Record set:
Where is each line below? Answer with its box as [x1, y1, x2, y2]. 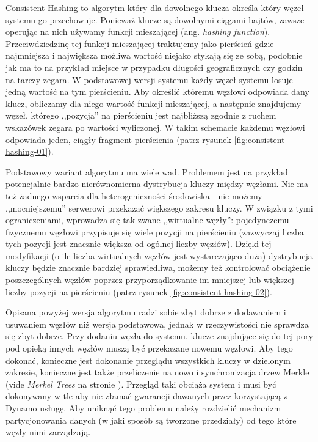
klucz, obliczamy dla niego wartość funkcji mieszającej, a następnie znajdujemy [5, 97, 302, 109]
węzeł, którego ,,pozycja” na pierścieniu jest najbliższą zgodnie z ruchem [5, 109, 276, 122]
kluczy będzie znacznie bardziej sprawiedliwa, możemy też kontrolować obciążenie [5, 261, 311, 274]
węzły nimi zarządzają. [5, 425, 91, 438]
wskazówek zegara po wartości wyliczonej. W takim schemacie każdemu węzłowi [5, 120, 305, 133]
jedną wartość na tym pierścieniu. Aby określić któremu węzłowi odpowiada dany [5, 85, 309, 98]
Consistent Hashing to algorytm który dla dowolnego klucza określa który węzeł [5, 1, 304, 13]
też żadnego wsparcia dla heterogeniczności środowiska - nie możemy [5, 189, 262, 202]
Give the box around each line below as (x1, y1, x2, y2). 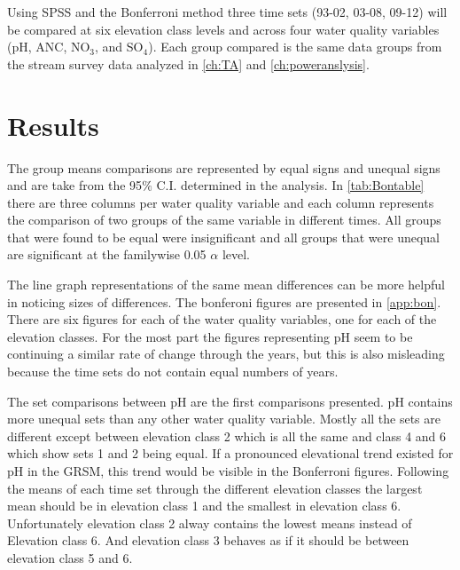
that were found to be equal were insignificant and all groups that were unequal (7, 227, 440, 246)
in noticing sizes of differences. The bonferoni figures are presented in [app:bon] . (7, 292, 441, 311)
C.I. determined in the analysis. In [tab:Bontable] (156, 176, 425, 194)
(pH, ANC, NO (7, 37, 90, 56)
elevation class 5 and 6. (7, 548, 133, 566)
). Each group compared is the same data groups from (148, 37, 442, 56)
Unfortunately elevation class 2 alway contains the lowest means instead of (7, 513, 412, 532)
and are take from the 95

Task instructions:
Transcribe the entries above word for word, but leave every picture out of your copy.

Exercise response:
Where is each line below? Answer with its box as [x1, y1, x2, y2]. 
klucz, obliczamy dla niego wartość funkcji mieszającej, a następnie znajdujemy [5, 97, 302, 109]
węzeł, którego ,,pozycja” na pierścieniu jest najbliższą zgodnie z ruchem [5, 109, 276, 122]
kluczy będzie znacznie bardziej sprawiedliwa, możemy też kontrolować obciążenie [5, 261, 311, 274]
węzły nimi zarządzają. [5, 425, 91, 438]
wskazówek zegara po wartości wyliczonej. W takim schemacie każdemu węzłowi [5, 120, 305, 133]
jedną wartość na tym pierścieniu. Aby określić któremu węzłowi odpowiada dany [5, 85, 309, 98]
Consistent Hashing to algorytm który dla dowolnego klucza określa który węzeł [5, 1, 304, 13]
też żadnego wsparcia dla heterogeniczności środowiska - nie możemy [5, 189, 262, 202]
Give the box around each line below as (x1, y1, x2, y2). 
that were found to be equal were insignificant and all groups that were unequal (7, 227, 440, 246)
in noticing sizes of differences. The bonferoni figures are presented in [app:bon] . (7, 292, 441, 311)
C.I. determined in the analysis. In [tab:Bontable] (156, 176, 425, 194)
(pH, ANC, NO (7, 37, 90, 56)
elevation class 5 and 6. (7, 548, 133, 566)
). Each group compared is the same data groups from (148, 37, 442, 56)
Unfortunately elevation class 2 alway contains the lowest means instead of (7, 513, 412, 532)
and are take from the 95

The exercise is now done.